Les vrais problèmes sont ailleurs, et ils ne manquent pas, dont la solution ne mettrait nullement en péril « le mâle très fragile » pour lequel Lionel Tiger demande grâce.
L'organisation de la ville, des horaires, l'égalité des salaires, la retraite à 55 ans pour les unes et la possibilité d'entrer ou de rentrer dans la vie active à 40 ans et d'y demeurer longtemps pour les autres, la formation professionnelle des jeunes filles, la révision de la fiscalité pour les femmes chefs de famille... C'est pour cela qu'il faut lutter, et durement, d'une lutte qui justifierait à elle seule une existence, tant quelques résultats pratiques modifieraient la trame d'innombrables vies quotidiennes. Des vies dont les hommes n'ont même pas idée. Même quand il s'agit de leur propre épouse.

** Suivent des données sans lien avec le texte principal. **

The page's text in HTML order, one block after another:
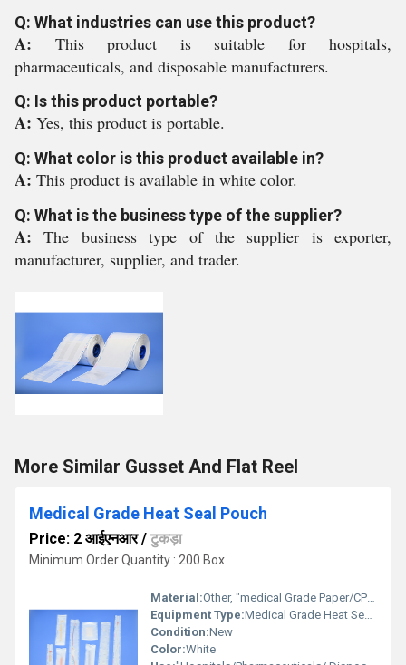
Q: What industries can use this product?
A: This product is suitable for hospitals,
pharmaceuticals, and disposable manufacturers.
Q: Is this product portable?
A: Yes, this product is portable.
Q: What color is this product available in?
A: This product is available in white color.
Q: What is the business type of the supplier?
A:The business type of the supplier is exporter,
manufacturer, supplier, and trader.
More Similar Gusset And Flat Reel
Medical Grade Heat Seal Pouch
Price: 2 आईएनआर/ टुकड़ा
Minimum Order Quantity : 200 Box
Material:Other, "medical Grade Paper/CPP +pet laminate"
Equipment Type:Medical Grade Heat Seal Pouch
Condition:New
Color:White
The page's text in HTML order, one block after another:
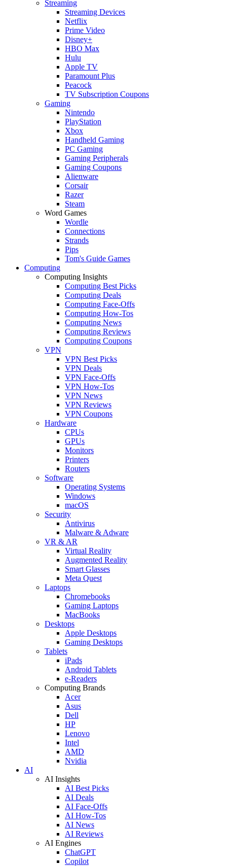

Mais pour atteindre ces résultats, il faut obtenir l'adhésion et la coopération des hommes, de quelques hommes, les moins « fragiles ». Car le pouvoir est entre leurs mains.
Rien ne se fera, en France, pour améliorer les conditions réelles et non fantasmatiques de la vie féminine, contre les hommes, mais avec eux.
Sauf à avoir quelque petite névrose personnelle à satisfaire, il n'est nullement certain qu'il y ait à le regretter.